At the moment the bounce buffer is allocated from a global pool in the low
physical pages. However a recent proposal by Chromium would add support
for per-device swiotlb pools:
https://lore.kernel.org/linux-iommu/20200728050140.996974-1-tientzu@chromium...
And quoting Tomasz from the discussion on patch 4:
For this, I'd like to propose a "restricted-dma-region" (feel free
   to suggest a better name) binding, which is explicitly specified
   to be the only DMA-able memory for this device and make Linux use
   the given pool for coherent DMA allocations and bouncing
   non-coherent DMA.
That seems to be precisely what we need. Even when using the virtio-pci
transport, it is still possible to define per-device properties in the
device-tree, for example:
/* PCI root complex node */
   pcie@10000000 {
   	compatible = "pci-host-ecam-generic";
   
   	/* Add properties to endpoint with BDF 00:01.0 */
           ep@0008 {
                   reg = <0x00000800 0 0 0 0>;
   		restricted-dma-region = <&dma_region_1>;
           };
   };
reserved-memory {
   	/* Define 64MB reserved region at address 0x50400000 */
   	dma_region_1: restricted_dma_region {
   		reg = <0x50400000 0x4000000>;
   	};
   };
Excellent! You should also be aware of a proposal by Qualcomm to the
LKML about this: https://marc.info/?l=linux-kernel&m=158807398403549
I like this approach in the short term because we should be able to
make it work with very little effort, and it doesn't seem to require any
changes to the virtio specification, which means it is "backward
compatible" or at least easier to backport.
(FYI this approach corresponds to "pre-shared memory" in STR-14.)
...
Dynamic regions
In a previous discussion [1], several people suggested using a vIOMMU to
dynamically update the mappings rather than statically setting a memory
region usable by the backend.
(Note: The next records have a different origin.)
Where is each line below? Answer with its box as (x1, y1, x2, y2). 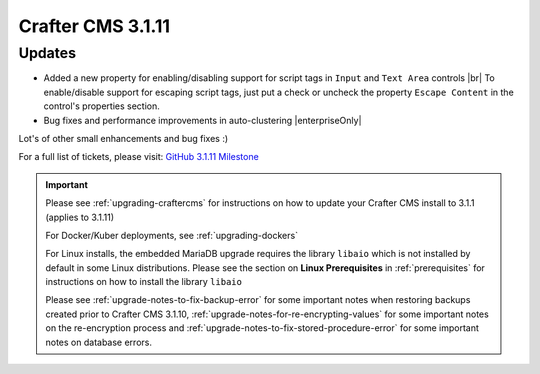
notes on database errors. (45, 336, 152, 348)
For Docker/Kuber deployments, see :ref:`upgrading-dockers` (45, 229, 299, 241)
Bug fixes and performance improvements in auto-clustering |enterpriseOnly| (43, 114, 362, 126)
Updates (18, 44, 77, 62)
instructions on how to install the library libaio (45, 276, 242, 288)
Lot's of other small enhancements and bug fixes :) (18, 132, 229, 144)
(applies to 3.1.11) (45, 211, 115, 223)
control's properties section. (43, 100, 160, 112)
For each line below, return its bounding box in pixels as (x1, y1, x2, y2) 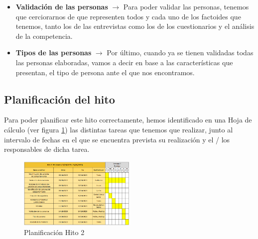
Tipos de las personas (15, 47, 92, 58)
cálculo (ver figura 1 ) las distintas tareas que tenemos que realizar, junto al (4, 124, 233, 134)
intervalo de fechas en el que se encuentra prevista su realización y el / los (4, 134, 230, 144)
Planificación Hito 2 (24, 227, 85, 237)
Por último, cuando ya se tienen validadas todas (107, 47, 254, 58)
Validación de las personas (15, 1, 108, 11)
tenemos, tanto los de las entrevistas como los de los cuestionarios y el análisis (15, 21, 255, 31)
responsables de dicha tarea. (4, 144, 90, 154)
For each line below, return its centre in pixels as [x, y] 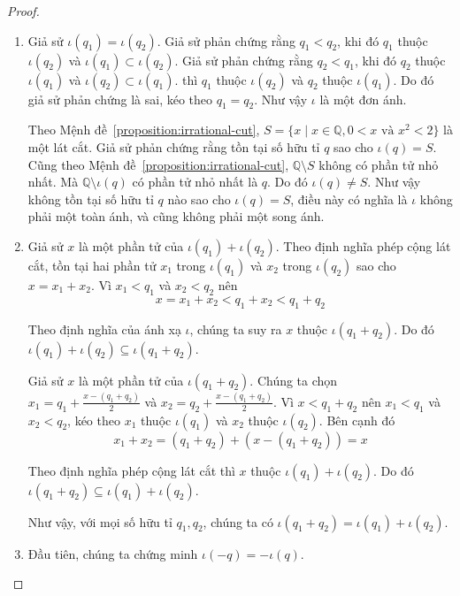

I believe that approach is still worth
considering because it satisfies the security requirement and doesn't
necessarily have worse performance. There is a trade-off between bounce
buffers on one hand, and map notifications on the other.
The problem with static regions is that all of the traffic will require
copying. Sub-page payloads will need bounce buffering anyway, for proper
isolation. But for large payloads bounce buffering might be prohibitive,
and using a virtual IOMMU might actually be more efficient. Instead of
copying large buffers the guest would send a MAP request to the
hypervisor, which would then map the pages into the backend. Despite
taking plenty of cycles for context switching and setting up the maps, it
might be less costly than copying.
Since it depends on the device, I guess we'll need a survey of memory
access patterns by the different virtio devices that we're considering.
In the end a mix of both solutions might be necessary.
Right, and in my experience the results of the trade-off differ greatly
on different architectures; i.e. on x86 bounce buffers are faster, on
ARM tlb flushes are (used to be?) much faster. You are completely right
that it also depends on the protocol. From the measurements I did last
time (2+ years ago) this approach was faster on ARM, even for networking.
With recent hardware things might have changed. This approach is also
the most "expensive" to build and requires an implementation in the
hypervisor itself for Xen: I think the virtio IOMMU backend
implementation cannot be in QEMU (or kvmtools), it needs to be in the
Xen hypervisor proper.
(FYI this approach corresponds to dynamically shared memory in STR-14.)
Finally, there is one more approach to consider: hypervisor-mediated
copy. See this presentation:
https://www.spinics.net/lists/automotive-discussions/attachments/pdfZi7_xDH6...
If you are interested in more details we could ask Christopher to give
the presentation again at one of the next Stratos meetings. Argo is an
interface to ask Xen to do the copy on behalf of the VM. The advantage
is that the hypervisor can validate the input, preventing a class of
attacks where a VM changes the buffer while the other VM is still
reading it.
(This approach was not considered at the time of writing STR-14.)